Several studies reported fewer unwanted events, reduced opioid consumption, and shorter emergence from anaesthesia, when opioid administration was based upon monitoring of the nociceptive-anti-nociceptive balance.1

The Surgical Pleth Index (SPI)* is a parameter that reacts to haemodynamic responses caused by surgical stimuli and analgesic medications. SPI is an algorithm that uses two components of the GE photoplethysmographic signal when measured on GE SpO2 finger sensors only.
By observing the SPI value and trend, clinicians can monitor real time adult patients' responses to surgical stimuli and analgesic medications, thereby saving valuable time for optimization analgesia delivery.
The optimal SPI target has not been recommended yet as more studies need to prove the clinically relevant range of SPI measurements. However, in several studies, a range of [20; 50] has been considered for guiding opioids titration.2,3
Published literature suggests that SPI-guided anaesthesia may result in lower remifentanil consumption, more stable haemodynamics and lower incidence of unwanted events.2,4
Know more about how SPI works and its clinical benefits:
Check out SPI Accessories
1.Gruenewald and Ilies C. Monitoring the nociception-anti-nociception balance.

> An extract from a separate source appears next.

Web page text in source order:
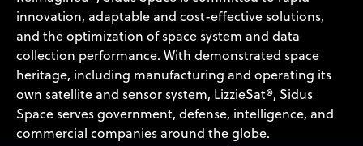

Best Pract Res Clin Anaesthesiol. 2013 Jun;27(2):235-47. doi:10.1016/j.bpa.2013.06.007.
2.Chen et al.: Comparison of Surgical Stress Index-guided analgesia with standard clinical practice during routine general anaesthesia Anaesthesiology, V 112, No.5 2010.
3.Wennervirta et al. Surgical stress index as a measure of nociception/antinociception balance during general anaesthesia. Acta Anaesthesiol Scand 2008; 52: 1038-45
4.Bergmann I. and al. Surgical pleth index-guided remifentanil administration reduces remifentanil and propofol consumption and shortens recovery times in outpatient anaesthesia. BJA 110 (4): 622-8 (2013)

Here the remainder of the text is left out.